Given that the JSON3 docs warn against using getindex on JSON3.Array:

PLEASE NOTE that iterating a JSON3.Array will be much more performant than calling getindex on each index due to the internal “view” nature of the array.

I was super surprised that this typed_copy seemed better as fast as less-readable versions that did for val in j3arr. And similarly, a straight call to convert or a broadcasted Float64 seem comparatively glacial:

julia> arr_to_convert = JSON3.read(data_str)[:mat][1];

julia> typeof(arr_to_convert)
JSON3.Array{Union{Float64, Int64},Base.CodeUnits{UInt8,String},SubArray{UInt64,1,Array{UInt64,1},Tuple{UnitRange{Int64}},true}}

julia> @belapsed convert(Vector{Float64}, $arr_to_convert)
0.0001057

julia> @belapsed Float64.($arr_to_convert)
0.000104999

julia> @belapsed typed_copy($arr_to_convert)
6.5998e-6 # 15x faster than the above

Lastly, on a lighter and flippant note, I really goofed.
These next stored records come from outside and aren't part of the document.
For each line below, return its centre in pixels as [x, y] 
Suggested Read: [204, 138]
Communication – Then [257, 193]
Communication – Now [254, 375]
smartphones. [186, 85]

Given that Numpy has row-major arrays, this task would be easy and fast in Python. So I should have called this topic converting JSON to matrix is much slower than in Python and watched the performance sharks dive in :slight_smile:

1 Like

I was able to get about a factor 2 speedup by using the StructTypes interface, assuming you know the schema of your JSON

julia> println("JSON3 parse and convert time: ", @belapsed json3_build_mat($data_str))
JSON3 parse and convert time: 0.0247677

julia> println("JSON3 types parse and convert time: ", @belapsed json3_typed($data_str))
JSON3 types parse and convert time: 0.0101308

Here’s the definition, added on to your setup

using StructTypes
struct DataSchema                 
    mat::Vector{Vector{Float64}}  
    a::String                     
end                               
StructTypes.StructType(::Type{DataSchema}) = StructTypes.Struct()
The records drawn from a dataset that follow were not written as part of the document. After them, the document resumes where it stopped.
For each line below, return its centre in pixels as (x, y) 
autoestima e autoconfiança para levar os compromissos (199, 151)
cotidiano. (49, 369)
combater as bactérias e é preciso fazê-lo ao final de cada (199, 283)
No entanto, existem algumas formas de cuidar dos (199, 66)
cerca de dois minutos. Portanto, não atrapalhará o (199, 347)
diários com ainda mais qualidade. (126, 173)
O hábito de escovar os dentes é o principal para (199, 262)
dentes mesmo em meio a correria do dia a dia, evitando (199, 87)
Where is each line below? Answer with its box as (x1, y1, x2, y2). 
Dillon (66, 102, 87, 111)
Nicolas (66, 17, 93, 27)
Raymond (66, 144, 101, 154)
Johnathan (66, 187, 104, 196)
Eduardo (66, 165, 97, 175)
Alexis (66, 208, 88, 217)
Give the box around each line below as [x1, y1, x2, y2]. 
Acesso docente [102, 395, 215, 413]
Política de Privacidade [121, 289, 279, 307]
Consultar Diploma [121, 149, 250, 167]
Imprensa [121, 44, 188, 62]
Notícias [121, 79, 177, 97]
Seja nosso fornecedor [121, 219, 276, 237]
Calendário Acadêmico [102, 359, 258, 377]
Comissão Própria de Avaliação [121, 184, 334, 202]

function json3_typed(data)          
    d = JSON3.read(data, DataSchema)
    return to_mat(d.mat)            
end                                 
1 Like

Ah that’s really nice, thank you for the clarification. I think in my production use case I can’t use StructTypes.Struct() because of the docs warning about order of JSON fields; my Julia code can’t guarantee the order. But it’s a good trick to know, and in this case I might be able to leverage StructTypes.Mutable().

(For a little context: we’re running a Julia microservice. Args are passed as JSON, and the idea is to just pass the args directly to the “actually do the work” functions as kwargs. It sounds like getting a proper speedup here would require defining a mutable struct type that knows the JSON keys it might receive, which in turn blurs the separation between the “parse args and pass as keywords” part of the code and the “do work” part. Maybe that’s inevitable, or worth the cost.)